*About this task:*
Print the material below exactly as it stands, please, from its first line to the line holding "aprobado también por", with no pictures.

*Data shown:*

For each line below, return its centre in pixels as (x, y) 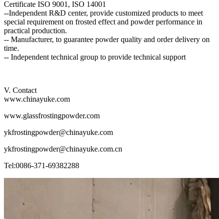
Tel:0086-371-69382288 (42, 165)
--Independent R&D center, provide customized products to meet (103, 13)
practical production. (35, 30)
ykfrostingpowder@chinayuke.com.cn (63, 149)
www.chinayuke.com (37, 99)
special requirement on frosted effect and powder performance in (103, 22)
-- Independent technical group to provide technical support (95, 57)
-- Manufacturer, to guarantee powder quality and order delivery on (107, 39)
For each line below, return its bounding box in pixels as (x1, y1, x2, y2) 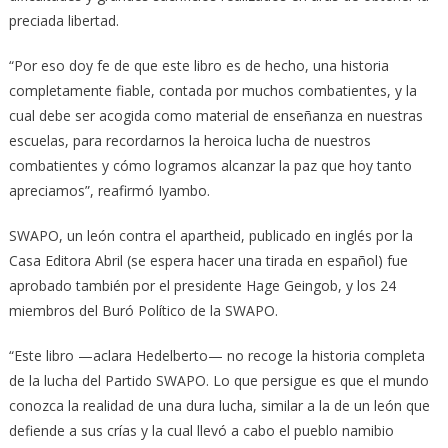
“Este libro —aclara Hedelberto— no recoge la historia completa (8, 346, 425, 366)
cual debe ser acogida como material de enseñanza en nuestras (8, 106, 423, 126)
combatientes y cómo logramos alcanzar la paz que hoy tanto (8, 156, 412, 176)
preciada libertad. (8, 11, 119, 31)
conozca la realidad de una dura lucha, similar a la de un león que (8, 396, 430, 416)
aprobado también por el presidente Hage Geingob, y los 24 (8, 276, 396, 296)
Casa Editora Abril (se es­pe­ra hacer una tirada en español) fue (8, 251, 408, 271)
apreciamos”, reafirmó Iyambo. (8, 181, 210, 201)
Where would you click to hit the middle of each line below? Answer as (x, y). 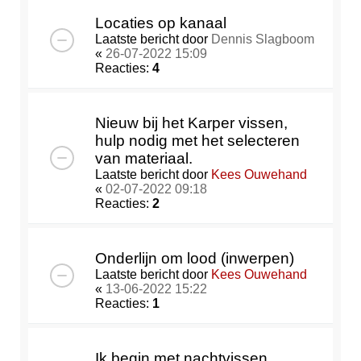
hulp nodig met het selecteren (197, 141)
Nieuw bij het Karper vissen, (191, 123)
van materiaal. (144, 159)
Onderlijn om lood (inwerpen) (195, 259)
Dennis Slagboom (263, 39)
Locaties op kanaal (161, 23)
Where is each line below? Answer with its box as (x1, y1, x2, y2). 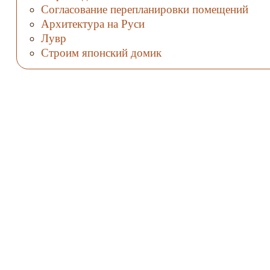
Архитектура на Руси (40, 17, 145, 30)
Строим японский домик (40, 46, 162, 59)
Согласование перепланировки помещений (40, 2, 248, 16)
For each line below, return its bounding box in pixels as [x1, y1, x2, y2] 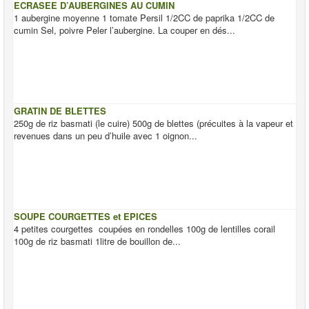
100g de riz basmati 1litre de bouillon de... [14, 235, 181, 248]
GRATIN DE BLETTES [14, 104, 106, 117]
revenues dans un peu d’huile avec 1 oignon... [14, 129, 197, 142]
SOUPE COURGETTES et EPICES [14, 210, 157, 223]
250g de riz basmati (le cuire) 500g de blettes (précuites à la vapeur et [14, 117, 293, 130]
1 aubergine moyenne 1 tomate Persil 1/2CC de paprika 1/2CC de [14, 11, 275, 24]
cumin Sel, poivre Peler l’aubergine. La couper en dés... [14, 23, 235, 37]
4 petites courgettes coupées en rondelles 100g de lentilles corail [14, 222, 275, 235]
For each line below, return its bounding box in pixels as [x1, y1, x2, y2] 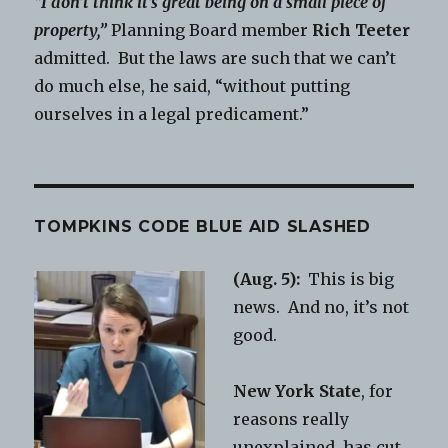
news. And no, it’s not [233, 297, 410, 318]
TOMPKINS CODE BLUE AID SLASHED [34, 217, 371, 237]
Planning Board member [107, 20, 313, 41]
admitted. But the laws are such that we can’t [34, 48, 397, 69]
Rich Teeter [312, 20, 411, 41]
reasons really [233, 409, 350, 430]
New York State [233, 381, 362, 402]
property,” [34, 20, 108, 41]
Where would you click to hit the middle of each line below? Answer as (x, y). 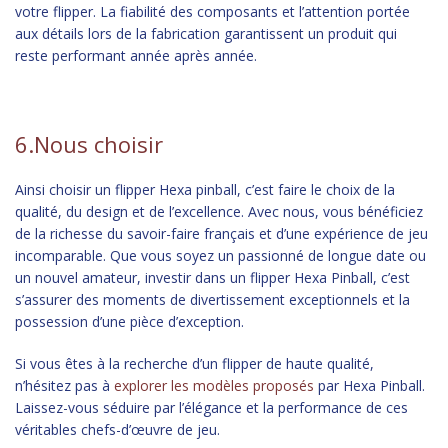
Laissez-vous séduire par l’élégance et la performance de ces (211, 407)
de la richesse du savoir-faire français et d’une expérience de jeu (221, 233)
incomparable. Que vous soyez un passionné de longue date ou (220, 255)
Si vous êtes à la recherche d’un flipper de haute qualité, (194, 363)
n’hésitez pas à (64, 385)
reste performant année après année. (136, 55)
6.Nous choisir (89, 144)
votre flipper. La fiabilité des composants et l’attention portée (212, 11)

*Your solution:*
For each line below, return its centre in pixels as (x, y) 
Tel:0086-371-69382288 (42, 165)
--Independent R&D center, provide customized products to meet (103, 13)
practical production. (35, 30)
ykfrostingpowder@chinayuke.com.cn (63, 149)
www.chinayuke.com (37, 99)
special requirement on frosted effect and powder performance in (103, 22)
-- Independent technical group to provide technical support (95, 57)
-- Manufacturer, to guarantee powder quality and order delivery on (107, 39)
For each line below, return its bounding box in pixels as (x1, y1, x2, y2) 
“Este libro —aclara Hedelberto— no recoge la historia completa (8, 346, 425, 366)
cual debe ser acogida como material de enseñanza en nuestras (8, 106, 423, 126)
combatientes y cómo logramos alcanzar la paz que hoy tanto (8, 156, 412, 176)
preciada libertad. (8, 11, 119, 31)
conozca la realidad de una dura lucha, similar a la de un león que (8, 396, 430, 416)
aprobado también por el presidente Hage Geingob, y los 24 (8, 276, 396, 296)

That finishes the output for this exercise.